I'm wondering if the Rockefeller Center treee will ever go LED. It is 30,000 bulbs, however, and I guess it would be very expensive. As it is, those incandescents are way too pale (and they have so many whites in it anyway). Some other displays in the area have fone LED, however. (I was going to open a whole thread on it). Across the street, on SAK's, an LED snowflake display across the whole face of the building, which flashes between white and blue (and stays white most of the time) has replaced pine garlands with red and yellow incandescents. 2 blocks down, the entrances to the Cartier building are adorned with magnificent white LED tiaras! Several blocks away, it looked sort of like reflections of huge mercury spotlights from across the street or something, but as I got closer, I could see that they were self-luminous "jeweled" crowns of LED's! And the snowflake at 57th and 5th which was always incandescent has now been replaced by a smaller, but silvery one whose main lighting appears to be those hybrid mercyry/incadescent floodlights like are used in many diamond window displays (so it was a higher temp bluish white, but with some tinge of yellow. In subway signal teminology, it is called "lunar white"). It was also covered by flashing white LED strobes. In the reopened FAO Schwartz, the entire ceiling is now a full color LED display. More stores now are using those color changing clear shelves that are lit with hidden LED's.

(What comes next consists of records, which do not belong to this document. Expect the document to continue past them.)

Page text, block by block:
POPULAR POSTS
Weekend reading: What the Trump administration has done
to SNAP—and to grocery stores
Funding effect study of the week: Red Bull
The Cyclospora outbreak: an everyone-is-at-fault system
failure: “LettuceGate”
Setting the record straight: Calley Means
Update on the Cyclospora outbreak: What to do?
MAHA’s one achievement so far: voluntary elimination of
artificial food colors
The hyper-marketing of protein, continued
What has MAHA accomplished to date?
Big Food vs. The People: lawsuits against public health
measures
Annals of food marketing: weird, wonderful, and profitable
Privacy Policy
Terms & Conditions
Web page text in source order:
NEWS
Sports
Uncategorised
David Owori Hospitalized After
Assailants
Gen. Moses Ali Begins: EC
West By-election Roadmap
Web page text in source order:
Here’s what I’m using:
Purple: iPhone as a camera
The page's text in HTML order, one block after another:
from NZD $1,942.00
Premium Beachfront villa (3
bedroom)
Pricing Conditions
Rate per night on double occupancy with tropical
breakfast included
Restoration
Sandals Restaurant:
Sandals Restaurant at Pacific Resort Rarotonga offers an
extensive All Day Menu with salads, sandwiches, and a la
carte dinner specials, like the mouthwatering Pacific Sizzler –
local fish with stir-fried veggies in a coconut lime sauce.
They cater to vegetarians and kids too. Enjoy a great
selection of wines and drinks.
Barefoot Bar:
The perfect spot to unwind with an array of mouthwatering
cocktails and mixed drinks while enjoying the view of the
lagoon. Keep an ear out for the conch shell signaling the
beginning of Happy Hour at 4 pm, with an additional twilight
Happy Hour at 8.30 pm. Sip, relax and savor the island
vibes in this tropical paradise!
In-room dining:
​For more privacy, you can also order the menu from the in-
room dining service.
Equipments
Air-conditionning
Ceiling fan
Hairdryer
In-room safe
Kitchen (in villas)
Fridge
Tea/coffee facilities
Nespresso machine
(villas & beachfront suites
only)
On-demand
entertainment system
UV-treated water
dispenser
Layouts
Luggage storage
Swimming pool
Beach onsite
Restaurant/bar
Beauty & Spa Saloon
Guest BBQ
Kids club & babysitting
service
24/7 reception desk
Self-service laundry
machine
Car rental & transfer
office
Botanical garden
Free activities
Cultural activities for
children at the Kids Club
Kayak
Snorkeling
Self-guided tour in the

Also, in case no one has seen the thread I tried to start on the Intellishines, I got six of them (to cut cost and see how I like them) for my window, and they are great. I should get more. Perhaps if I find the new frosted Forever Brights I ordered for the window are unavailable. I used an old Dept.56 six light string, plugged it into a female plug that I wired to a Radio Shack 1.5-12v/300mA. adapter.


----------



## Darell (Dec 3, 2004)

Well, the ceremony happened as scheduled last night. I was wrong about the tree size - "only" 25'. But I digress - the LED lights were awesome, and on closer inspection, they are C7 Foreverbrights. All colors including white.

The bad news is that the tree has a goofy, shag-rug-looking gold star on top. Not only ugly, but still lit with incandescents for whatever reason. /ubbthreads/images/graemlins/icon3.gif

Anyway, it was a fun night, and it seemed like the whole town was there.


----------



## Chris M. (Dec 3, 2004)

Interesting. Get any photos? I was tempted to get some ForeverBright C7 size for this year, but like the fact that Carpenter`s C7s can be swapped around to make different colour schemes. Given the fact that there`s over 150 of them here, I decided to stay loyal and keep with them. It`s still blue and white overall, but in a slightly different combination to last year.

Too bad about that tree-topper. Your description reminds me of *all* our town center`s holiday lights they string accross the high-street. It`s about time we went 21st-century now we`re a City and all, but something tells me that isn`t going to happen for quite some time.....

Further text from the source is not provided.